Если бы у Бансабиры были железные пальцы, она продырявила бы стену, вонзившись в глубь камня – до того напряглись руки.
– Нужно одно ваше слово, тану. Мы выполним любой приказ, что бы вы ни решили, – поддержал Гистасп.
«Мое слово? Мое слово?! Вам-то останется подчиниться, вы всегда сможете спихнуть все на меня. Дескать, какие отличные солдаты – подчиняются не раздумывая. А моя совесть? А моя душа?! Как бы далеко эти несчастные ни ушли, что бы ни сделали… это не Храм Даг, здесь обычные женщины не воительницы, и в мире вооруженных мужчин им не жить. Мы ведь рождаемся в крови и умираем в крови, другого не дано. А этого… Этого мне Праматерь точно никогда не простит. Ни за какую жертву. И они будут сниться мне всю жизнь…»
– Госпожа, – позвал Гобрий мягче, чем, кажется, вообще когда-либо за жизнь обращался к людям. Остекленевший взгляд танши пугал. – Гистасп абсолютно прав, ваше слово – зак…
Бансабира воздела руку в останавливающем жесте.

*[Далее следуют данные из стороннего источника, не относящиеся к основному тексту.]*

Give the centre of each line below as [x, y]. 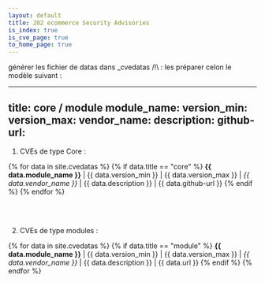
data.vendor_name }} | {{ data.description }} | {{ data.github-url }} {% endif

Утерла губы тыльной стороной ладони, будто могла этим стереть грязь греха с потемневшего, как лик Кровавой Шиады, лица.
– Ворота закрыть, стражу усилить. На стенах оставить больше караульных на случай, если от голода они озвереют.
Мужчины молчали как один.
– Вы уверены? – спросил наконец Гистасп.
Бану не ответила – если поступить иначе, то сниться ей будут не только вражеские женщины и дети, но и собственные солдаты. Если, конечно, они со злобы не прирежут ее раньше.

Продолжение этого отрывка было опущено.